Exercise instructions
Once the pictures have been removed, repeat the remainder of the records exactly.

Study material
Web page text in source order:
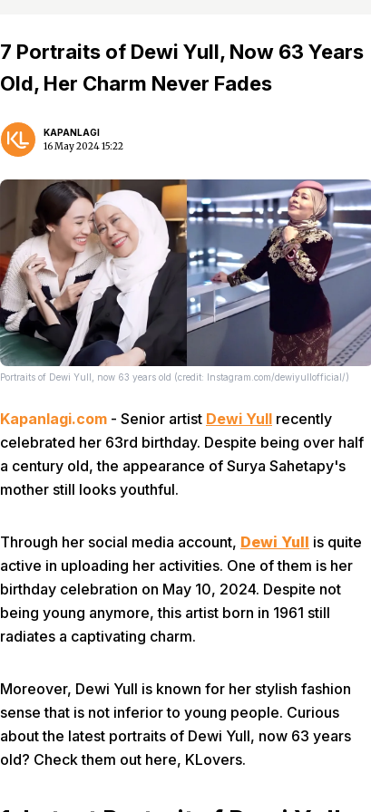
7 Portraits of Dewi Yull, Now 63 Years
Old, Her Charm Never Fades
KAPANLAGI
16 May 2024 15:22
Portraits of Dewi Yull, now 63 years old (credit: Instagram.com/dewiyullofficial/)
Kapanlagi.com - Senior artist Dewi Yull recently
celebrated her 63rd birthday. Despite being over half
a century old, the appearance of Surya Sahetapy's
mother still looks youthful.
Through her social media account, Dewi Yull is quite
active in uploading her activities. One of them is her
birthday celebration on May 10, 2024. Despite not
being young anymore, this artist born in 1961 still
radiates a captivating charm.
Moreover, Dewi Yull is known for her stylish fashion
sense that is not inferior to young people. Curious
about the latest portraits of Dewi Yull, now 63 years
old? Check them out here, KLovers.
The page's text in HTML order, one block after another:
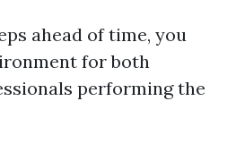
ahead of time, you
for both
performing the
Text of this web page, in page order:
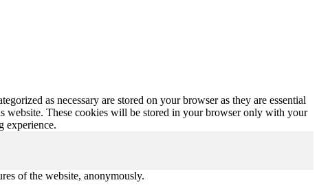
as necessary are stored on your browser as they are essential
website. These cookies will be stored in your browser only with your
experience.
of the website, anonymously.
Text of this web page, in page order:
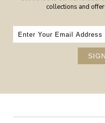
collections and
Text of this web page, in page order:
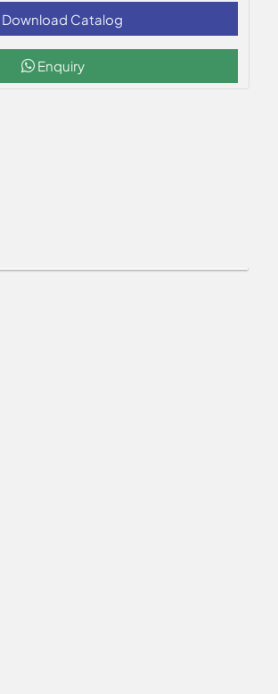
Download Catalog
Enquiry
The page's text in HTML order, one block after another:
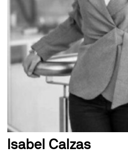
Isabel Calzas
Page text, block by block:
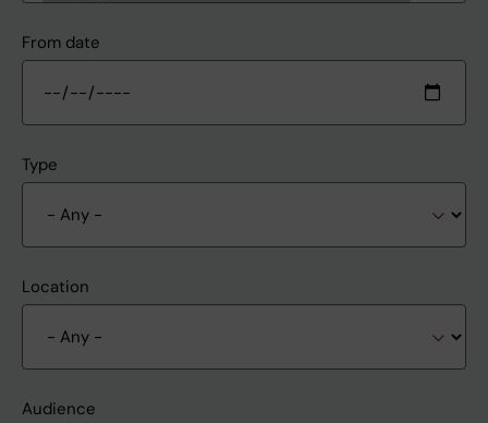
From date
Type
Location
Audience
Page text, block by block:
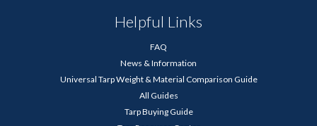
Helpful Links
FAQ
News & Information
Universal Tarp Weight & Material Comparison Guide
All Guides
Tarp Buying Guide
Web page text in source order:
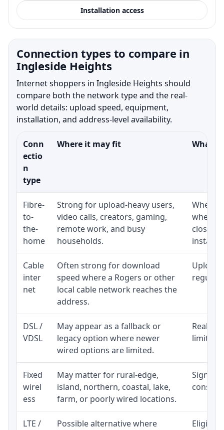
Installation access
Connection types to compare in
Ingleside Heights
Internet shoppers in Ingleside Heights should
compare both the network type and the real-
world details: upload speed, equipment,
installation, and address-level availability.
Conn
ectio
n
type
Where it may fit What
Fibre-
to-
the-
home
Strong for upload-heavy users,
video calls, creators, gaming,
remote work, and busy
households.
close
Cable
inter
net
Often strong for download
speed where a Rogers or other
local cable network reaches the
address.
Upload
regular
DSL /
VDSL
May appear as a fallback or
legacy option where newer
wired options are limited.
limited
Fixed
wirel
ess
May matter for rural-edge,
island, northern, coastal, lake,
farm, or poorly wired locations.
Signal,
LTE /
Possible alternative where
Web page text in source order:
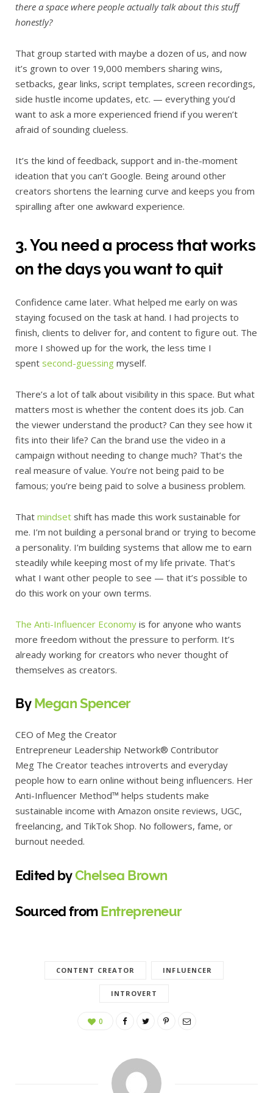
there a space where people actually talk about this stuff
honestly?
That group started with maybe a dozen of us, and now
it’s grown to over 19,000 members sharing wins,
setbacks, gear links, script templates, screen recordings,
side hustle income updates, etc. — everything you’d
want to ask a more experienced friend if you weren’t
afraid of sounding clueless.
It’s the kind of feedback, support and in-the-moment
ideation that you can’t Google. Being around other
creators shortens the learning curve and keeps you from
spiralling after one awkward experience.
3. You need a process that works
on the days you want to quit
Confidence came later. What helped me early on was
staying focused on the task at hand. I had projects to
finish, clients to deliver for, and content to figure out. The
more I showed up for the work, the less time I
spent second-guessing myself.
There’s a lot of talk about visibility in this space. But what
matters most is whether the content does its job. Can
the viewer understand the product? Can they see how it
fits into their life? Can the brand use the video in a
campaign without needing to change much? That’s the
real measure of value. You’re not being paid to be
famous; you’re being paid to solve a business problem.
That mindset shift has made this work sustainable for
me. I’m not building a personal brand or trying to become
a personality. I’m building systems that allow me to earn
steadily while keeping most of my life private. That’s
what I want other people to see — that it’s possible to
do this work on your own terms.
The Anti-Influencer Economy is for anyone who wants
more freedom without the pressure to perform. It’s
already working for creators who never thought of
themselves as creators.
ByMegan Spencer
CEO of Meg the Creator
Entrepreneur Leadership Network® Contributor
Meg The Creator teaches introverts and everyday
people how to earn online without being influencers. Her
Anti-Influencer Method™ helps students make
sustainable income with Amazon onsite reviews, UGC,
freelancing, and TikTok Shop. No followers, fame, or
burnout needed.
Edited byChelsea Brown
Sourced fromEntrepreneur
CONTENT CREATOR INFLUENCER
INTROVERT
0
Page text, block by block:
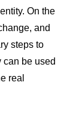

Task solution
Web page text in source order:
7 Portraits of Dewi Yull, Now 63 Years
Old, Her Charm Never Fades
KAPANLAGI
16 May 2024 15:22
Portraits of Dewi Yull, now 63 years old (credit: Instagram.com/dewiyullofficial/)
Kapanlagi.com - Senior artist Dewi Yull recently
celebrated her 63rd birthday. Despite being over half
a century old, the appearance of Surya Sahetapy's
mother still looks youthful.
Through her social media account, Dewi Yull is quite
active in uploading her activities. One of them is her
birthday celebration on May 10, 2024. Despite not
being young anymore, this artist born in 1961 still
radiates a captivating charm.
Moreover, Dewi Yull is known for her stylish fashion
sense that is not inferior to young people. Curious
about the latest portraits of Dewi Yull, now 63 years
old? Check them out here, KLovers.
The page's text in HTML order, one block after another:
ahead of time, you
for both
performing the
Text of this web page, in page order:
as necessary are stored on your browser as they are essential
website. These cookies will be stored in your browser only with your
experience.
of the website, anonymously.
Text of this web page, in page order:
collections and
Text of this web page, in page order:
Download Catalog
Enquiry
The page's text in HTML order, one block after another:
Isabel Calzas
Page text, block by block:
From date
Type
Location
Audience
Page text, block by block:
Helpful Links
FAQ
News & Information
Universal Tarp Weight & Material Comparison Guide
All Guides
Tarp Buying Guide
Web page text in source order:
Installation access
Connection types to compare in
Ingleside Heights
Internet shoppers in Ingleside Heights should
compare both the network type and the real-
world details: upload speed, equipment,
installation, and address-level availability.
Conn
ectio
n
type
Where it may fit What
Fibre-
to-
the-
home
Strong for upload-heavy users,
video calls, creators, gaming,
remote work, and busy
households.
close
Cable
inter
net
Often strong for download
speed where a Rogers or other
local cable network reaches the
address.
Upload
regular
DSL /
VDSL
May appear as a fallback or
legacy option where newer
wired options are limited.
limited
Fixed
wirel
ess
May matter for rural-edge,
island, northern, coastal, lake,
farm, or poorly wired locations.
Signal,
LTE /
Possible alternative where
Web page text in source order:
there a space where people actually talk about this stuff
honestly?
That group started with maybe a dozen of us, and now
it’s grown to over 19,000 members sharing wins,
setbacks, gear links, script templates, screen recordings,
side hustle income updates, etc. — everything you’d
want to ask a more experienced friend if you weren’t
afraid of sounding clueless.
It’s the kind of feedback, support and in-the-moment
ideation that you can’t Google. Being around other
creators shortens the learning curve and keeps you from
spiralling after one awkward experience.
3. You need a process that works
on the days you want to quit
Confidence came later. What helped me early on was
staying focused on the task at hand. I had projects to
finish, clients to deliver for, and content to figure out. The
more I showed up for the work, the less time I
spent second-guessing myself.
There’s a lot of talk about visibility in this space. But what
matters most is whether the content does its job. Can
the viewer understand the product? Can they see how it
fits into their life? Can the brand use the video in a
campaign without needing to change much? That’s the
real measure of value. You’re not being paid to be
famous; you’re being paid to solve a business problem.
That mindset shift has made this work sustainable for
me. I’m not building a personal brand or trying to become
a personality. I’m building systems that allow me to earn
steadily while keeping most of my life private. That’s
what I want other people to see — that it’s possible to
do this work on your own terms.
The Anti-Influencer Economy is for anyone who wants
more freedom without the pressure to perform. It’s
already working for creators who never thought of
themselves as creators.
ByMegan Spencer
CEO of Meg the Creator
Entrepreneur Leadership Network® Contributor
Meg The Creator teaches introverts and everyday
people how to earn online without being influencers. Her
Anti-Influencer Method™ helps students make
sustainable income with Amazon onsite reviews, UGC,
freelancing, and TikTok Shop. No followers, fame, or
burnout needed.
Edited byChelsea Brown
Sourced fromEntrepreneur
CONTENT CREATOR INFLUENCER
INTROVERT
0
Page text, block by block:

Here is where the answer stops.